I am trying to created a 7 day lag difference by group. So, I am trying to replicate the code below and hope to get a similar result with a 7 day lag instead.

library(dplyr)

dat %>% mutate(dx=c(NA, diff(x)), dy=c(NA, diff(y)))

   x y dx dy
 1 5 3 NA NA
 2 8 9  3  6
 3 3 1 -5 -8
 4 1 5 -2  4

But I am getting the error messages:

Error: incompatible size (900), expecting 905 (the group size) or 1

is there a quick and easy way to fix this error. I undertstand it might have to do with mutate

Jaap
  • 81,064
  • 34
  • 182
  • 193
Alice Work
  • 185
  • 1
  • 2
  • 10
  • Please show your input example. Based on the output, there is no `colname1, colname2` – akrun Jul 13 '16 at 19:38
  • Please read the info about [how to ask a good question](http://stackoverflow.com/help/how-to-ask) and how to give a [reproducible example](http://stackoverflow.com/questions/5963269/how-to-make-a-great-r-reproducible-example/5963610). This will make it much easier for others to help you. – Jaap Jul 13 '16 at 19:50
  • thanks for the comment. The only difference between my code and the one above is the group_by. so dat %>% group_by(anything) %>% mutate(dx=c(NA, diff(x)), dy=c(NA, diff(y))). I know it is an easy fix, I just don't know how to fix it since I am fairly new to r. – Alice Work Jul 13 '16 at 20:08

2 Answers2

3

You need to pad with NA for the number of days in your lag. Just as you need 1 NA to pad for the lack of a difference value for the first row with a lag of 1, now you need 7 NA to pad for the lack of a difference value for the first 7 rows. Example with built-in mtcars data frame:

mtcars %>% 
  mutate(dx = c(NA, diff(mpg)),
         dx7 = c(rep(NA,7), diff(mpg, 7)))

Or with grouping:

mtcars %>% 
  group_by(am) %>%
  mutate(dx = c(NA, diff(mpg)),
         dx7 = c(rep(NA,7), diff(mpg, 7)))
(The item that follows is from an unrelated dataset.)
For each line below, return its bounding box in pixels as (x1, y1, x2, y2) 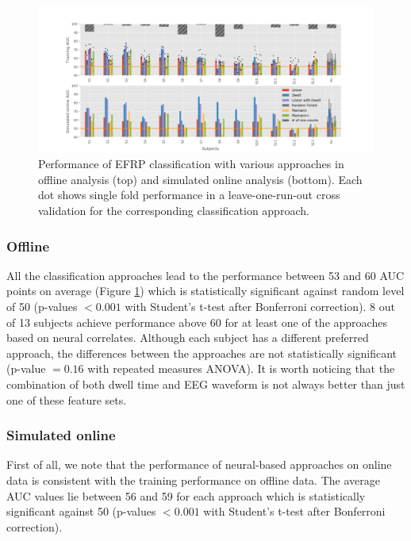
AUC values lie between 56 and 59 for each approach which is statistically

@Axeman's nice answer reminded me that you can also use the zoo package's version of diff, which has built-in padding. You just have to convert your vector to a zoo object so that the diff.zoo method will get dispatched, instead of base R diff, making na.pad available:

library(zoo) 

mtcars %>% 
  mutate(dx = diff(zoo(mpg), na.pad=TRUE),
         dx7 = diff(zoo(mpg), 7, na.pad=TRUE))
eipi10
  • 91,525
  • 24
  • 209
  • 285
1

I would suggest getting rid of the diff altogether, and use dplyrs very own lag. This takes care of the needed NA's.

mtcars %>% 
  mutate(dx = mpg - lag(mpg),
         dx7 = mpg - lag(mpg, 7))
Axeman
  • 32,068
  • 8
  • 81
  • 94